Transcribe the data below exactly, but only from the line containing "Where is the crate at (1256, 441)?" through its final line, both included.

■ **Records from a data collection**:
=====
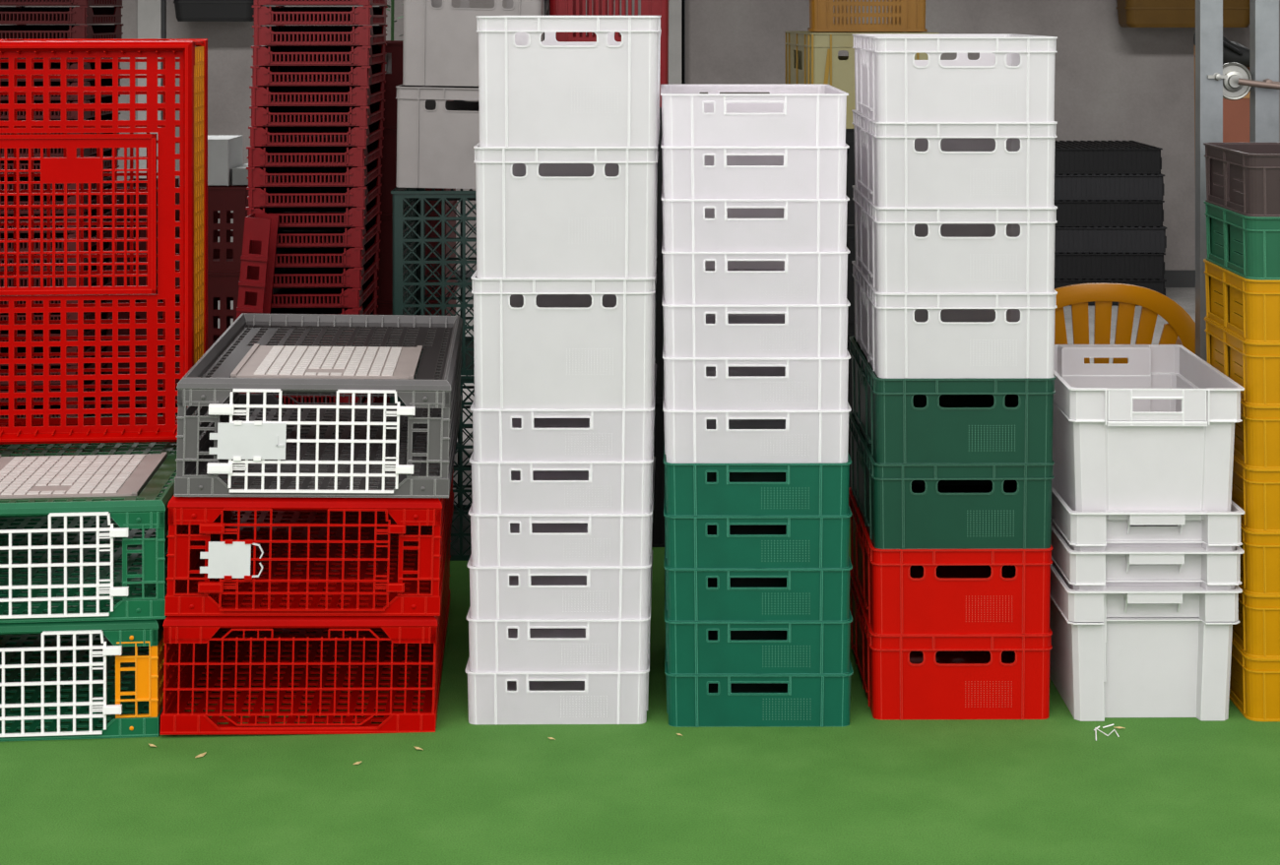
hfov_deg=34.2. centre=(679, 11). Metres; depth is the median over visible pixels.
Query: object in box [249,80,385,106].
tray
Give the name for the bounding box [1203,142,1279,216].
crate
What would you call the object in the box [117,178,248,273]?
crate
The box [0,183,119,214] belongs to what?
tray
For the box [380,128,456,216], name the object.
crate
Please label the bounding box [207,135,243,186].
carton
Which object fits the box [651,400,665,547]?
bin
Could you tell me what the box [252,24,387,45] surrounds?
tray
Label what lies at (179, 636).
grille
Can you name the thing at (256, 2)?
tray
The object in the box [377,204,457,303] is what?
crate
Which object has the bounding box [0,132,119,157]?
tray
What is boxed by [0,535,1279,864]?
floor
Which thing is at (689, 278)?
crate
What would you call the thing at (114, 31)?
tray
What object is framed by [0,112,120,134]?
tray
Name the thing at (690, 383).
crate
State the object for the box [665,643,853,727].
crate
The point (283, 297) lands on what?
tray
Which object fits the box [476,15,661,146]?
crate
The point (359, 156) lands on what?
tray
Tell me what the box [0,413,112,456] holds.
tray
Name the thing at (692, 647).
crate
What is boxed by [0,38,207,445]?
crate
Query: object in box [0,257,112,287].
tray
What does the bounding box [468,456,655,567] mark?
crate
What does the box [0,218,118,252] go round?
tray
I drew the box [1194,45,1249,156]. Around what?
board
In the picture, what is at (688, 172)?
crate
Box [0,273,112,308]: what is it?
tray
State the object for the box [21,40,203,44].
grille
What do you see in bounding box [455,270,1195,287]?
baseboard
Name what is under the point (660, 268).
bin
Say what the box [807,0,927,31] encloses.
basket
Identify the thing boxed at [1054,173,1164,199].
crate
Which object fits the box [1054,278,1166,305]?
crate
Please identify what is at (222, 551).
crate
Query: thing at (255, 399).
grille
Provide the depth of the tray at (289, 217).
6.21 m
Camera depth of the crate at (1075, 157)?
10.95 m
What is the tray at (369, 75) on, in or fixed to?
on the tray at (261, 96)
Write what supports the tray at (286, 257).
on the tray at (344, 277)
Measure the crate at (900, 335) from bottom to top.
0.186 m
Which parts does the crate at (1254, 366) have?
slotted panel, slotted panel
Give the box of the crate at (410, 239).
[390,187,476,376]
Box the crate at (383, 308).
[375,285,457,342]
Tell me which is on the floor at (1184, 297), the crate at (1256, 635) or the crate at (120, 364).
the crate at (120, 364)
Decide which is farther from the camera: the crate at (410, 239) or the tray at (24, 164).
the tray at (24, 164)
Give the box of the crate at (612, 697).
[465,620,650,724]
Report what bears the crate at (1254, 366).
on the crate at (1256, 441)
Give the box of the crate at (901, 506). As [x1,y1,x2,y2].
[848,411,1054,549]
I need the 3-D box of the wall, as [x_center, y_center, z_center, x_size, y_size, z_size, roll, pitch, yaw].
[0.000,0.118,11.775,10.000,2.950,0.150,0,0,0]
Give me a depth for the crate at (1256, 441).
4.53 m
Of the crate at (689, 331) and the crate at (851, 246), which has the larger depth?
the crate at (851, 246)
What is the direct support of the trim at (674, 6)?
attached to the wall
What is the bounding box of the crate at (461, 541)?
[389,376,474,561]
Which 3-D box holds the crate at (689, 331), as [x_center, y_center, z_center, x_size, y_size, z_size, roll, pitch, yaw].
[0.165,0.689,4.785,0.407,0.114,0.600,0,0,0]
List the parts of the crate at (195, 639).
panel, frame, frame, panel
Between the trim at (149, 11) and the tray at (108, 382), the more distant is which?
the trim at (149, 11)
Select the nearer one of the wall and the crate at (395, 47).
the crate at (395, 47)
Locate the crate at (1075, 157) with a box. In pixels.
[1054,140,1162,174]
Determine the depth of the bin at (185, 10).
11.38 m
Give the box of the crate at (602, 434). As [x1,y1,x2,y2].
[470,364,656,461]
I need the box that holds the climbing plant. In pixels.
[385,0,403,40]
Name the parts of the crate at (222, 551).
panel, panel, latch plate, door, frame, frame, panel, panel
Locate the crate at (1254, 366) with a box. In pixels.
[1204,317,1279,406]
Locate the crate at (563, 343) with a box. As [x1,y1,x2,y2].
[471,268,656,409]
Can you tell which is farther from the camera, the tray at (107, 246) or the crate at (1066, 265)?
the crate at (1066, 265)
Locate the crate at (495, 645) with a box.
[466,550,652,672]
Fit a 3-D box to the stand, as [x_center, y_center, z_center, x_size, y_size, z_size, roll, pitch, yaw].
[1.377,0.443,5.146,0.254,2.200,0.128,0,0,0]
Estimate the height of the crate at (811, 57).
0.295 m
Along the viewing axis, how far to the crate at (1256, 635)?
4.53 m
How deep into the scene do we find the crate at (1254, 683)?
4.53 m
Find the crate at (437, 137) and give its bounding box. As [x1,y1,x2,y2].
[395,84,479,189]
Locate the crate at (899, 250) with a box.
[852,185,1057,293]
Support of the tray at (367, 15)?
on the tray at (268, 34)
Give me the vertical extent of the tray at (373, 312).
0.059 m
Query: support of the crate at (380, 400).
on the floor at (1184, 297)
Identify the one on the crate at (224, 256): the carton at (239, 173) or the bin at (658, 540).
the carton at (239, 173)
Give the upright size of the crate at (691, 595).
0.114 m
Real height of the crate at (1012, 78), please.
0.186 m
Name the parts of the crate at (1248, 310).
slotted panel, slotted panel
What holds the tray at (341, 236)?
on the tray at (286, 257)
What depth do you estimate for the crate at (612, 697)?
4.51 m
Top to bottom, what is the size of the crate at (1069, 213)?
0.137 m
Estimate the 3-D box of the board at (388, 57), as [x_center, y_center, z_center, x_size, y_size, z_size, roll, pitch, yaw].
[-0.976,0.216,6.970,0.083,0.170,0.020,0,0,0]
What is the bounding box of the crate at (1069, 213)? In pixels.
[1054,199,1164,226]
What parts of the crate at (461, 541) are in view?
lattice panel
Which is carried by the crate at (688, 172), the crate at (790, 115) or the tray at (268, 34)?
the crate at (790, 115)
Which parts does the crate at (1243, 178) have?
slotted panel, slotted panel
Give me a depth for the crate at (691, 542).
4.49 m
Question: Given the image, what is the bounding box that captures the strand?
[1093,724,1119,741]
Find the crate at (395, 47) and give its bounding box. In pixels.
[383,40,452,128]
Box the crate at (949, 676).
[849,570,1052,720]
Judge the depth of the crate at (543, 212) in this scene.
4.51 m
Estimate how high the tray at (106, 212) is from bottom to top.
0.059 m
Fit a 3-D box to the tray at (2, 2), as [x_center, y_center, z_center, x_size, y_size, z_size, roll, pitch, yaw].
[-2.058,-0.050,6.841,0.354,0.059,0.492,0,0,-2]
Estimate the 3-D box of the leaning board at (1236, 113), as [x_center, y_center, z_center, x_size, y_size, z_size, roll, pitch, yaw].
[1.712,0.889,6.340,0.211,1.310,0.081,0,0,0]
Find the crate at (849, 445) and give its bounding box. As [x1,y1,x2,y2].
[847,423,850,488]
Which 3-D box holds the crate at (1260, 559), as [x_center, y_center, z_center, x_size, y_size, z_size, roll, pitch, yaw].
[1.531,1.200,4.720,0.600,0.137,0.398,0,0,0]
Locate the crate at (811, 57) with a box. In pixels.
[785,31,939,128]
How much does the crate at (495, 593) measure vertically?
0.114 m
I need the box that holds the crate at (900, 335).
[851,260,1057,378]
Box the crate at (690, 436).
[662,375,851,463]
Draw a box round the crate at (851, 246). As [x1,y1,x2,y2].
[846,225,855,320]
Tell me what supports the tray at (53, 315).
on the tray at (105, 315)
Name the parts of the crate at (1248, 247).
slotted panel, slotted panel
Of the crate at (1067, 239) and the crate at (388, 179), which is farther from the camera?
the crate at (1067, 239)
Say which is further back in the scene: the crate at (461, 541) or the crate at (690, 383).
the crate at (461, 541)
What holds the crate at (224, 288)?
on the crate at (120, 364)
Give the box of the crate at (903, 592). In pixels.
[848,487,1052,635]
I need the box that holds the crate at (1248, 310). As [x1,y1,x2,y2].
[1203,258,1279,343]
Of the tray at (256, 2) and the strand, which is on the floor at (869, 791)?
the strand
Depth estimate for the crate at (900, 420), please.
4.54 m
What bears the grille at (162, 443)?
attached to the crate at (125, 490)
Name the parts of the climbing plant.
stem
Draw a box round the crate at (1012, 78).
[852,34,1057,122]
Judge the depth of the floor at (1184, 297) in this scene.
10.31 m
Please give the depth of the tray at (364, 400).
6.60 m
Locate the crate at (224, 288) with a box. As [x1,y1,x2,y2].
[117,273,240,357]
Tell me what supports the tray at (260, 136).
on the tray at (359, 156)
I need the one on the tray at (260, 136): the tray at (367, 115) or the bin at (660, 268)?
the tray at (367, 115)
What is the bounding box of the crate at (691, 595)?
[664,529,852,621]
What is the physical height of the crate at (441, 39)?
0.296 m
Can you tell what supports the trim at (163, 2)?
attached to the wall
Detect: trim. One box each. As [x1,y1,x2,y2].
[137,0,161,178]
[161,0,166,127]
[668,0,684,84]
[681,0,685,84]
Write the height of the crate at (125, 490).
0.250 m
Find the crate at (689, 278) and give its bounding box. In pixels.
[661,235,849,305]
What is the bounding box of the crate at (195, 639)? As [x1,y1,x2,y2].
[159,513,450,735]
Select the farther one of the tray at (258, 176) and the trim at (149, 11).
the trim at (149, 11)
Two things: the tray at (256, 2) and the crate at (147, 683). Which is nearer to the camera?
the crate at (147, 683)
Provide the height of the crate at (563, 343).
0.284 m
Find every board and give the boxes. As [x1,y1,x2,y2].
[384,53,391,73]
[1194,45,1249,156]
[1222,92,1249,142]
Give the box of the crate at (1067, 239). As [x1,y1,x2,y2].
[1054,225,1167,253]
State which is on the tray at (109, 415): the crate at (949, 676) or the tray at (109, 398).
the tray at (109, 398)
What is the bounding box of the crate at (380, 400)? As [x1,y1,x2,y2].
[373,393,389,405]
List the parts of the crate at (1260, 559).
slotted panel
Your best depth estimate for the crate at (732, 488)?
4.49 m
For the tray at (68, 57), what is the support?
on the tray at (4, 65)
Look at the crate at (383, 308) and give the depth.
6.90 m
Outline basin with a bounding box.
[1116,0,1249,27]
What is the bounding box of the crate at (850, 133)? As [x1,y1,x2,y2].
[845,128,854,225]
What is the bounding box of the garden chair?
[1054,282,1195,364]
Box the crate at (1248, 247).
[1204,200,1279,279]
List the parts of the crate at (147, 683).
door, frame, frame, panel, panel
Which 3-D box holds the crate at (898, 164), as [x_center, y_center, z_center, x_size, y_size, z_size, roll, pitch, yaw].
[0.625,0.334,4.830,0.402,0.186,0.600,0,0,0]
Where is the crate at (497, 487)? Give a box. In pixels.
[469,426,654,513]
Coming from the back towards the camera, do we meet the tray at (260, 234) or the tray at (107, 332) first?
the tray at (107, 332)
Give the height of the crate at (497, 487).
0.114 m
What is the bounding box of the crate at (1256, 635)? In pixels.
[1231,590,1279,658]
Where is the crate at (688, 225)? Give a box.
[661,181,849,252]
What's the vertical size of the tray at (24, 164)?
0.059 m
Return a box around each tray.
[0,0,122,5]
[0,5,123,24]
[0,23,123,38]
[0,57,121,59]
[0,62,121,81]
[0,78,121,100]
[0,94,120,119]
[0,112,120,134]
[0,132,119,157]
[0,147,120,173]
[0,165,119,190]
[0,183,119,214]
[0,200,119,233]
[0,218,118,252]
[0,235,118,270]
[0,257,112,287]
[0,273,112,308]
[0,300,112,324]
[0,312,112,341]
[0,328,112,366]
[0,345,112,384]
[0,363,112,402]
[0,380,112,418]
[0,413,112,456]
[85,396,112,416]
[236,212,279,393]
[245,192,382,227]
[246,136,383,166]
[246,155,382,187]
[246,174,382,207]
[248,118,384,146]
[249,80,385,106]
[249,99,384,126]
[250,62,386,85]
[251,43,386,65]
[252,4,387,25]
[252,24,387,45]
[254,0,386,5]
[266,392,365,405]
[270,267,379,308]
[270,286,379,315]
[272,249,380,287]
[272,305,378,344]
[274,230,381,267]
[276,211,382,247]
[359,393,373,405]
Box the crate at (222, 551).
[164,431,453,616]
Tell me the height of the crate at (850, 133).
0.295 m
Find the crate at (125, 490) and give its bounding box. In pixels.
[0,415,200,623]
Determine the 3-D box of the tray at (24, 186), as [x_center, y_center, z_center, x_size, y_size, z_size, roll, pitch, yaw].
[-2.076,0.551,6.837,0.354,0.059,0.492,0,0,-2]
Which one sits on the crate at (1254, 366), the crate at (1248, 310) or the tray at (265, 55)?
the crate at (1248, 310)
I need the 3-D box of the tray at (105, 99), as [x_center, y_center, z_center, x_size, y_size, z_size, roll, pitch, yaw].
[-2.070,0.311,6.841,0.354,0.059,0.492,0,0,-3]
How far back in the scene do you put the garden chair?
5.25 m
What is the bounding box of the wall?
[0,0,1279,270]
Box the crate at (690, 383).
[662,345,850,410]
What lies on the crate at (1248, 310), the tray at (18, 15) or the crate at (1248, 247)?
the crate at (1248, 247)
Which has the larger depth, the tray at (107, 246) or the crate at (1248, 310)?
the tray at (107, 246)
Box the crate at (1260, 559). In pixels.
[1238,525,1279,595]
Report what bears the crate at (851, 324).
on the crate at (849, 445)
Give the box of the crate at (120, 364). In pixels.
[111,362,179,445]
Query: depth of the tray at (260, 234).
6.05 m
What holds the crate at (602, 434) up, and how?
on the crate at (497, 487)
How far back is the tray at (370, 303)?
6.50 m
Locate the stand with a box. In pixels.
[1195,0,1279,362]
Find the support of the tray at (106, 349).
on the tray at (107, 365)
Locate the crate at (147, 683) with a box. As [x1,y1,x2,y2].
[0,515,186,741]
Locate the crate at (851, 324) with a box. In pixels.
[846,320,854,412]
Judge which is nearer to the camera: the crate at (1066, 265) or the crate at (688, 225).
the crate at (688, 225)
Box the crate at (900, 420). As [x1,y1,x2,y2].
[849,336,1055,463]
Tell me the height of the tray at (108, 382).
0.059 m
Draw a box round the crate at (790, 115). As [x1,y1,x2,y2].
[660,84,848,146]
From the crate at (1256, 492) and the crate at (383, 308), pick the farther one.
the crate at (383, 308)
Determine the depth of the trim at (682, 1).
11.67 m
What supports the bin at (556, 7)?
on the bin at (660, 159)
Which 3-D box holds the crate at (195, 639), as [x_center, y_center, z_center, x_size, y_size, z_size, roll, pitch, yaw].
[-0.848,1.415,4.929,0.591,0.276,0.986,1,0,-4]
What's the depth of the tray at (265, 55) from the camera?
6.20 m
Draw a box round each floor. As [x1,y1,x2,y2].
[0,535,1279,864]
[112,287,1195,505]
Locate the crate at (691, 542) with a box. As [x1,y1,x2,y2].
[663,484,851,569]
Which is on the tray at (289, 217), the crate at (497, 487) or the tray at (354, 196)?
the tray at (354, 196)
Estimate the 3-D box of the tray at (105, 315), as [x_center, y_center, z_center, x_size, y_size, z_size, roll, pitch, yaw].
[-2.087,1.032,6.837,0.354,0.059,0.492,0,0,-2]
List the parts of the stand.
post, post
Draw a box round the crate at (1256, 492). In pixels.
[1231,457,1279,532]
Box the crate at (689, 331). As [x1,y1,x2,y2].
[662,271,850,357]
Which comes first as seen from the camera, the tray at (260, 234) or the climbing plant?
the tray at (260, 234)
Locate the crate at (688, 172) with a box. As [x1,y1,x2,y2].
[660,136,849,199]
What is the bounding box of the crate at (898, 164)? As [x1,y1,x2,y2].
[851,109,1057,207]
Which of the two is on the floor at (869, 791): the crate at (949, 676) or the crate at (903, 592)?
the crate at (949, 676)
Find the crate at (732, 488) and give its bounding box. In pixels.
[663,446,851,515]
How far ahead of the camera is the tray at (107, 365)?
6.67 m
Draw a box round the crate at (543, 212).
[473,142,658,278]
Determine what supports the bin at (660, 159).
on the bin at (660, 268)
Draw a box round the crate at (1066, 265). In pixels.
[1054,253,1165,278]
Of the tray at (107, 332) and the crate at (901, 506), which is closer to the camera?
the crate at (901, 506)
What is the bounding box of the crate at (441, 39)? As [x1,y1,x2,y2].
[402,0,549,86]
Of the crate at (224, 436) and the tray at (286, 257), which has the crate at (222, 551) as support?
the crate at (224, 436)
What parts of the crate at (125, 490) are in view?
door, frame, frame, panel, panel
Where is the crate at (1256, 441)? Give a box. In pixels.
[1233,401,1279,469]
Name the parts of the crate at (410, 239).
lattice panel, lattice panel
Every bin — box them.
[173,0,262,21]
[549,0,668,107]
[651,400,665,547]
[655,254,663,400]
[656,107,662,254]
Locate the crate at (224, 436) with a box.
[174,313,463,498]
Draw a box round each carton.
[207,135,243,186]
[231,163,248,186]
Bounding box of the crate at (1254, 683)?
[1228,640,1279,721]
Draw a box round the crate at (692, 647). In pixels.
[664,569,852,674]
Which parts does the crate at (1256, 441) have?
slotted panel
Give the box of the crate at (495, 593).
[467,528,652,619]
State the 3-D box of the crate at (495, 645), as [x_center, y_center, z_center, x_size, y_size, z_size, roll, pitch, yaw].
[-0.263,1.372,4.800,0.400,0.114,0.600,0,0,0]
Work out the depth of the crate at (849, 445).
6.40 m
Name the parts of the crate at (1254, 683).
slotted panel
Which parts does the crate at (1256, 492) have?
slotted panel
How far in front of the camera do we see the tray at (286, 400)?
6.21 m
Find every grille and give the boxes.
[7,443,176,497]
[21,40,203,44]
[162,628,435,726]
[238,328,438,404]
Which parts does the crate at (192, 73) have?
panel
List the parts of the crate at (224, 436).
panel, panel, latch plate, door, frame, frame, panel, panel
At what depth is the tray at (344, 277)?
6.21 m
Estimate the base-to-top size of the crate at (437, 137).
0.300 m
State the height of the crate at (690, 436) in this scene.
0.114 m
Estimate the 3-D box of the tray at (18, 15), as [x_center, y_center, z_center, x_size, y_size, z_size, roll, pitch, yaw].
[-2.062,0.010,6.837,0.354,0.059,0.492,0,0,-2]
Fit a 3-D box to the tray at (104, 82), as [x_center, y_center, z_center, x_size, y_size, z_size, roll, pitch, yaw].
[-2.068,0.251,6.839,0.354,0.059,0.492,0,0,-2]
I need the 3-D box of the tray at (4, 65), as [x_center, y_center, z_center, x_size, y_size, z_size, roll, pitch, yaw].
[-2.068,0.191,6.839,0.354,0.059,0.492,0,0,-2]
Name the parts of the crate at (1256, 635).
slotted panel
=====
■ **ANSWER TO THIS EXERCISE**:
Where is the crate at (1256, 441)? Give a box. In pixels.
[1233,401,1279,469]
Name the parts of the crate at (410, 239).
lattice panel, lattice panel
Every bin — box them.
[173,0,262,21]
[549,0,668,107]
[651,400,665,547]
[655,254,663,400]
[656,107,662,254]
Locate the crate at (224, 436) with a box.
[174,313,463,498]
Draw a box round each carton.
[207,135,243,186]
[231,163,248,186]
Bounding box of the crate at (1254, 683)?
[1228,640,1279,721]
Draw a box round the crate at (692, 647). In pixels.
[664,569,852,674]
Which parts does the crate at (1256, 441) have?
slotted panel
Give the box of the crate at (495, 593).
[467,528,652,619]
State the 3-D box of the crate at (495, 645), as [x_center, y_center, z_center, x_size, y_size, z_size, roll, pitch, yaw].
[-0.263,1.372,4.800,0.400,0.114,0.600,0,0,0]
Work out the depth of the crate at (849, 445).
6.40 m
Name the parts of the crate at (1254, 683).
slotted panel
Which parts does the crate at (1256, 492) have?
slotted panel
How far in front of the camera do we see the tray at (286, 400)?
6.21 m
Find every grille and give the boxes.
[7,443,176,497]
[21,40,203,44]
[162,628,435,726]
[238,328,438,404]
Which parts does the crate at (192, 73) have?
panel
List the parts of the crate at (224, 436).
panel, panel, latch plate, door, frame, frame, panel, panel
At what depth is the tray at (344, 277)?
6.21 m
Estimate the base-to-top size of the crate at (437, 137).
0.300 m
State the height of the crate at (690, 436) in this scene.
0.114 m
Estimate the 3-D box of the tray at (18, 15), as [x_center, y_center, z_center, x_size, y_size, z_size, roll, pitch, yaw].
[-2.062,0.010,6.837,0.354,0.059,0.492,0,0,-2]
Fit a 3-D box to the tray at (104, 82), as [x_center, y_center, z_center, x_size, y_size, z_size, roll, pitch, yaw].
[-2.068,0.251,6.839,0.354,0.059,0.492,0,0,-2]
I need the 3-D box of the tray at (4, 65), as [x_center, y_center, z_center, x_size, y_size, z_size, roll, pitch, yaw].
[-2.068,0.191,6.839,0.354,0.059,0.492,0,0,-2]
Name the parts of the crate at (1256, 635).
slotted panel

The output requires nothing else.